Parents who harm their children by consistently belittling them or depriving them of love and attention will face prosecution under new plans to criminalise emotional neglect.
SNP ministers have unveiled plans to update 80-year-old child abuse laws to ensure that they cover more than just physical harm. This will mean that prolonged patterns of parental name-calling, ignoring crying babies, shouting or singling children out for harsher treatment than siblings may become criminal acts.
A consultation will be launched over precise definitions, with ministers keen to ensure that only sustained neglect that causes long-term harm, and not discipline of children, is covered by the new laws.
Other plans include the creation of a national child protection register, aimed at ensuring that abusive parents do not escape scrutiny when they move between local authorities.
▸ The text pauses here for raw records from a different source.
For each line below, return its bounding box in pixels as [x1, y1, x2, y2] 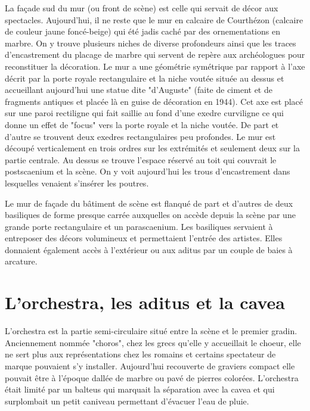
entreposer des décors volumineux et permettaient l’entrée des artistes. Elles [5, 232, 283, 244]
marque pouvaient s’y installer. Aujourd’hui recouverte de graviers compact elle [5, 359, 295, 372]
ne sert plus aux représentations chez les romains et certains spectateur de [5, 348, 276, 360]
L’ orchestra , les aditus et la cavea [5, 290, 285, 315]
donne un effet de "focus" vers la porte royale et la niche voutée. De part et [5, 118, 279, 130]
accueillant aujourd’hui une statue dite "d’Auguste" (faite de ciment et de [5, 83, 272, 96]
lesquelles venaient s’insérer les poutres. [5, 176, 149, 189]
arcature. [5, 255, 38, 267]
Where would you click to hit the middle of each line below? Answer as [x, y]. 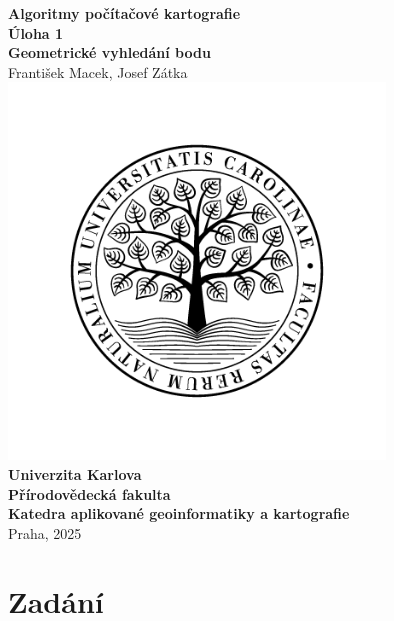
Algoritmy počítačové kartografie [124, 13]
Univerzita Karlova [75, 473]
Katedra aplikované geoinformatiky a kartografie [179, 513]
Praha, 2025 [45, 532]
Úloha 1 [36, 32]
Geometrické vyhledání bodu [109, 52]
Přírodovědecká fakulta [89, 493]
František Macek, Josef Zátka [98, 71]
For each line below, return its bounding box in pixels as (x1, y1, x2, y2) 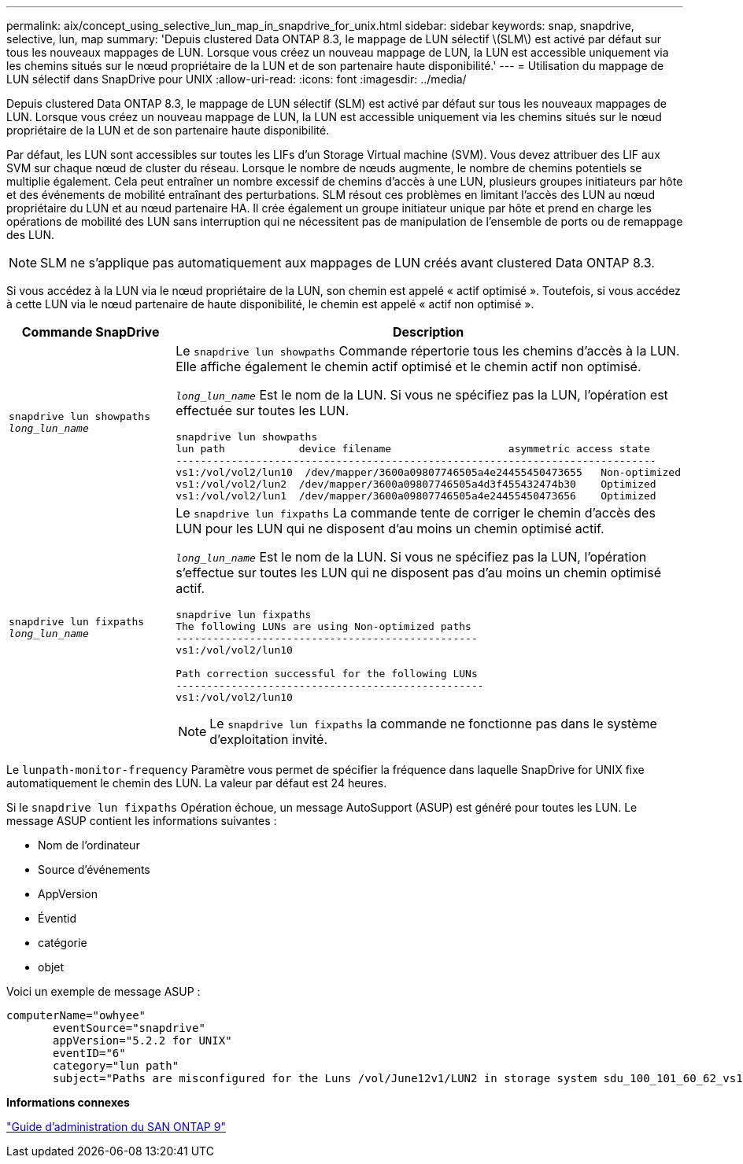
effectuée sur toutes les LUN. (176, 403, 349, 418)
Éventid (38, 912, 76, 925)
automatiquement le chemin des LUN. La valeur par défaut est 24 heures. (6, 776, 387, 790)
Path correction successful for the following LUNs (176, 668, 478, 680)
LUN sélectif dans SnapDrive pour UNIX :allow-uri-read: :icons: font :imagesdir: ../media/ (6, 72, 467, 86)
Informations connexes (6, 1096, 130, 1109)
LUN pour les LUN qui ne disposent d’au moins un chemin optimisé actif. (176, 521, 604, 536)
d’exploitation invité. (209, 731, 328, 747)
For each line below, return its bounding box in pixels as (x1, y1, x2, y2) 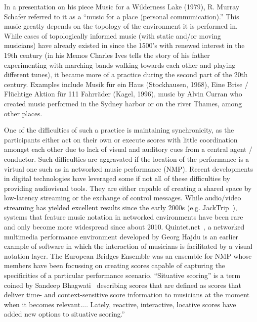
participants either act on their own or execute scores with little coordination (4, 134, 238, 144)
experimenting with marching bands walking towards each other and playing (4, 59, 236, 70)
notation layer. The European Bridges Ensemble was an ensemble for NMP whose (4, 250, 252, 261)
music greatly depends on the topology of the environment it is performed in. (4, 21, 238, 31)
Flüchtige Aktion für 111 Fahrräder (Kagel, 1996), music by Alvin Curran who (4, 89, 242, 99)
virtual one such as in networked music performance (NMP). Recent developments (4, 163, 253, 174)
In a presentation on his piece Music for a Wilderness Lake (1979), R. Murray (4, 1, 240, 11)
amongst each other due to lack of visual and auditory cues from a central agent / (4, 144, 253, 154)
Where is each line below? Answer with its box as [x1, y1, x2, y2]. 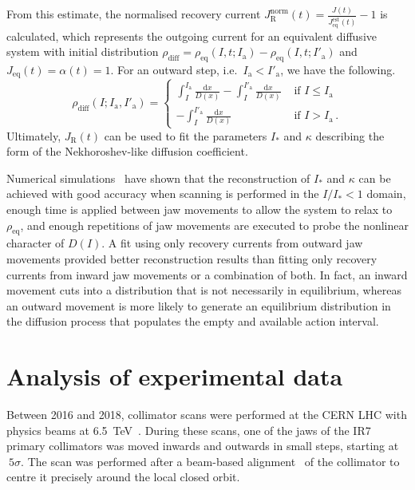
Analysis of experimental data [6, 360, 343, 393]
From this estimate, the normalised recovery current [6, 6, 261, 22]
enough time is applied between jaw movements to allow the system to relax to [6, 201, 393, 217]
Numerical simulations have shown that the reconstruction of [6, 169, 310, 186]
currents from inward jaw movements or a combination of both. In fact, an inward [6, 266, 408, 283]
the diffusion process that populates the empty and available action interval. [6, 313, 379, 330]
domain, [366, 185, 406, 202]
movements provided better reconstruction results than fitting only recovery [6, 250, 377, 267]

Mark McDonald, the SNP childcare and early years minister, announced the new measures following a review of the child protection system led by Catherine Dyer, a former Crown agent. This was commissioned after the conviction last year of the killers of Liam Fee, the two-year-old boy murdered by his mother and her partner in Fife in 2014.
The move to criminalise emotional neglect was welcomed by children’s charities. Matt Forde, national head of service for NSPCC Scotland, said that struggling parents should continue to be supported but it was right that emotional abuse was recognised under the law and punished in extreme cases.
He said: “Neglect can mean obvious things like not being fed or clothed properly, being dirty or cold, but also emotional neglect where a child receives really inconsistent care, parents are not available, a baby does not get soothed when they’re distressed or children are belittled and made to feel worthless.
“These types of things can be hugely damaging for a child and these dimensions of neglect are not really recognised in the law as it stands.”
Mr Forde added: “We know having the right kind of nurture and care when you’re very young is fundamental to brain development. If you’ve got a baby that’s not getting safe, predictable responses that make them thrive, it can affect them in all sorts of ways in later life — problems with behaviour, mental health, language, communication and social skills. Neglect might come from a parent’s own problems with mental health, alcohol or drugs, but it can be incredibly cruel as well. There are circumstances where what has happened to a child is so shocking and harmful it should be recognised as a crime.”
Emotional abuse and neglect are the most commonly noted concerns among children who are subsequently placed on the protection register, coming up substantially more often than physical or sexual abuse, which are covered by existing laws. Children who witness domestic abuse, even if they are not the targets, are also likely to be offered new protection.
At present, removing a legal exemption that protects parents who smack children is not being considered, but John Finnie, the Green MSP, is bringing forward a private member’s bill that would outlaw physical punishment.
The recommendation to set up a national child protection register follows concerns about information sharing that were highlighted in the case of Mikaeel Kular. The three-year-old was beaten to death by his mother in January 2014, and it emerged that the family were known to social workers in both Fife and Edinburgh. An inquiry found the death could not have been predicted but called for an overhaul of national guidelines for information sharing.
Mr McDonald said the government would also publish a new child protection policy and set up a national child protection leadership group.